Swansea owner Jason Levien is understood to have approved the sale of James directly with Andrea Radrizzani as part of an attempt to ease financial pressure and cut City’s wage bill but some in the boardroom at Swansea were opposed to the prospect of losing players as prominent as James and Fer.
Shortly after it emerged that James’ transfer had fallen through, the plug was pulled on Fer’s proposed switch to Aston Villa. Midnight passed and City released a statement claiming they and Leeds "could not agree suitable terms".
There were various attractions for James at Elland Road: an invitation to join from a club who were top of the same division as Swansea, were 17 games away from promotion to the Premier League; the chance to work with Marcelo Bielsa and the realisation that of all the wide options put to Bielsa before the January window open, the Argentinian singled out him; and roots in East Yorkshire where James was born, grew up and played academy football with Hull City.

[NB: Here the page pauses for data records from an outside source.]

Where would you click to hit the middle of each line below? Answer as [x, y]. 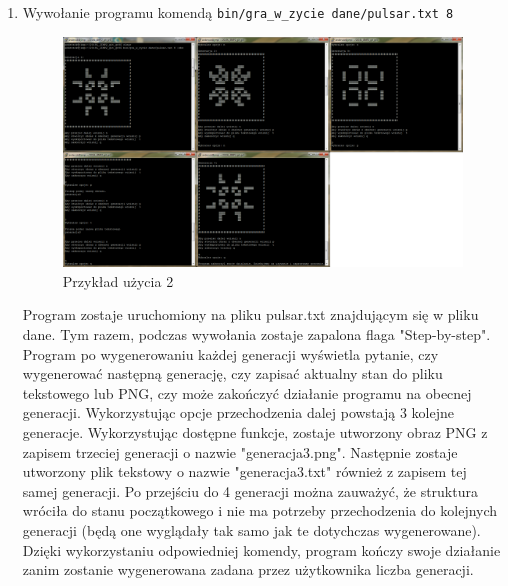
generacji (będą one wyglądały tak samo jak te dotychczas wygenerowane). [251, 529]
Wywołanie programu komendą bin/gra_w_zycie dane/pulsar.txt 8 [238, 12]
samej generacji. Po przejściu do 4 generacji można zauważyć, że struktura [250, 490]
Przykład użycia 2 [118, 280]
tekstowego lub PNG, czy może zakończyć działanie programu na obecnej [247, 392]
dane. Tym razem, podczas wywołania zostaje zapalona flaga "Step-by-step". [256, 334]
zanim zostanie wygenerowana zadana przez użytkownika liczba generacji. [248, 569]
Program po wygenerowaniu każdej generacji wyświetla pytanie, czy [230, 353]
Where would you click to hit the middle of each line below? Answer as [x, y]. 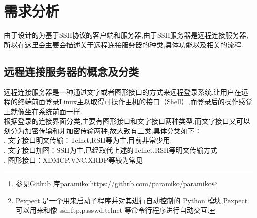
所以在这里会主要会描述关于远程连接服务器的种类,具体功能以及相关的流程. [124, 44]
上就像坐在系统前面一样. [43, 111]
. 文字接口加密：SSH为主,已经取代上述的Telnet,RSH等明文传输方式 [111, 150]
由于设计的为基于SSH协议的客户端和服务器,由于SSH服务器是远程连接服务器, [126, 35]
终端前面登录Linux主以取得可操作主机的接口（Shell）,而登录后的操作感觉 [135, 102]
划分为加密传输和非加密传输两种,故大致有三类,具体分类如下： [103, 130]
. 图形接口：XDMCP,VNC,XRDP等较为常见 [73, 159]
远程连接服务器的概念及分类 [71, 71]
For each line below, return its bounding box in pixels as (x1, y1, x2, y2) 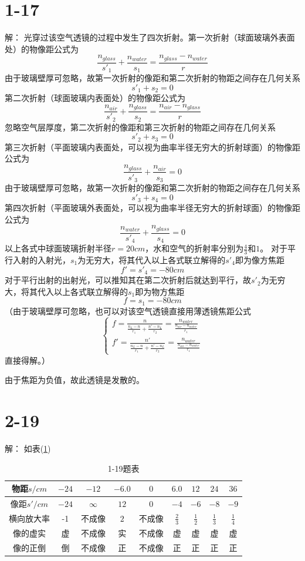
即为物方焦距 (135, 285, 185, 297)
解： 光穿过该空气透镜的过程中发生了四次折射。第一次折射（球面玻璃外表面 (5, 31, 295, 43)
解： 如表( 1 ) (5, 442, 51, 454)
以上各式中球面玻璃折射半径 (5, 242, 111, 254)
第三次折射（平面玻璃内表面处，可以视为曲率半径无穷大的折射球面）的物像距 (5, 140, 300, 153)
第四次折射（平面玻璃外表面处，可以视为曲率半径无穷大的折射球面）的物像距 (5, 201, 300, 214)
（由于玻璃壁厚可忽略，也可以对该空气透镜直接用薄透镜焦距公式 (5, 304, 251, 317)
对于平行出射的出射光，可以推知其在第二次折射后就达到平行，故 (5, 274, 251, 286)
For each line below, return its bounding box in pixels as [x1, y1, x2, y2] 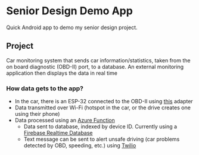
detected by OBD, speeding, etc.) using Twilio [23, 142, 136, 149]
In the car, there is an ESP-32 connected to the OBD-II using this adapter [14, 98, 194, 105]
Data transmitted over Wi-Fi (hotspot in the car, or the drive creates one [14, 104, 191, 111]
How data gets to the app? [6, 84, 83, 93]
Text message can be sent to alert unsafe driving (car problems [23, 135, 180, 143]
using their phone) [14, 110, 60, 118]
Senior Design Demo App [6, 4, 133, 18]
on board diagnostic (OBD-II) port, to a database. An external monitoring [6, 63, 184, 70]
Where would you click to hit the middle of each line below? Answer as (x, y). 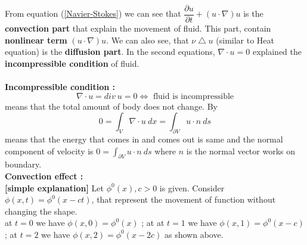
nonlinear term (36, 40)
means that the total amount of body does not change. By (111, 106)
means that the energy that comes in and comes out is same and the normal (144, 139)
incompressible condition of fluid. (72, 63)
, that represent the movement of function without (184, 199)
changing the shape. (41, 211)
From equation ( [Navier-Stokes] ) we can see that (93, 13)
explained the (277, 52)
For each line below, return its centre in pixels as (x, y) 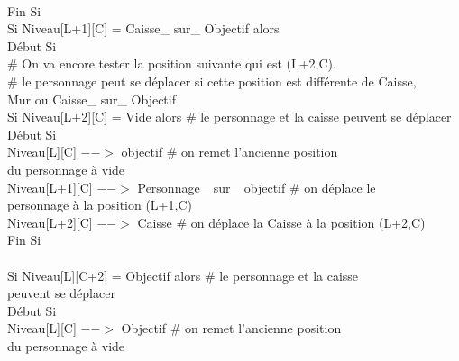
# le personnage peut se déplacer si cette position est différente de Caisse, (212, 81)
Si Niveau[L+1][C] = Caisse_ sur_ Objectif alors (143, 28)
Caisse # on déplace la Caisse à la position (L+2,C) (281, 222)
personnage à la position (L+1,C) (100, 205)
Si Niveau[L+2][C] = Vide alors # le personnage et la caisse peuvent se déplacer (229, 117)
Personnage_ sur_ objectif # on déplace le (257, 187)
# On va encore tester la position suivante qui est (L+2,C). (172, 63)
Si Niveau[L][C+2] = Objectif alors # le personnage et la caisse (183, 275)

Swansea, despite the interest he was receiving, allowed his contract to enter its final 18 months without attempting to discuss an extension five months ago and haven't since.
The 21-year-old was a schoolboy when Hull had him, snared by Swansea for £75,000 in 2014, but he has grown into a Championship winger who Bielsa believed he could hone and improve.
Bielsa called it a “significant transfer” as he waited for it to go through and was sold on what he saw of James in video clips given to him by Leeds: pace to burn and a will to attack as an out-and-out winger should.
It was on that basis that United put their eggs in one basket in the final week of the window.
The club’s scouting team identified alternatives to James but, with discussions with Swansea at a crucial stage, Leeds were set on signing him and no-one else.
Bielsa was ready to go empty handed, rather than see United pay too much for a winger who was in his first full season with Swansea.
James had 18 Championship appearances behind him at that stage and went on loan to Shrewsbury Town last season without playing once. Bielsa, as he likes to do, sized up his potential and advised Leeds to test Swansea’s resistance.
United’s head coach spoke at the time about the player Leeds were expecting to sign.
“Victor Orta (Leeds’ director of football) chose James and I accepted the player shown to me,” Bielsa said. “I agreed with the fact that this player has the features the team needs and responds to the needs of the team.
“The most important element is how he plays. After that comes his age. He comes into the group to compensate experience with youth. We have enough experienced players already.”
The signing of James would have tied in with the reshuffle Bielsa undertook after Samuel Saiz surprised Leeds in December by asking to quit the club and go home to Spain.
Saiz had been in and out of Bielsa’s starting line-up but, on his day, was a high calibre number 10.
Swansea’s decision to bring down James’ departure was not taken with impunity.
James was set on leaving before the deadline and went back to Swansea deeply disappointed by the club who blocked his transfer and left him sat at Elland Road while the grains of sand slipped away.
City chairman Huw Jenkins resigned in the following days over his role in the saga.
Leeds want to revisit the transfer in the summer should Premier League football come to Elland Road through the play-offs but James, for all his future potential, was a player Bielsa intended to unleash during the Championship run-in.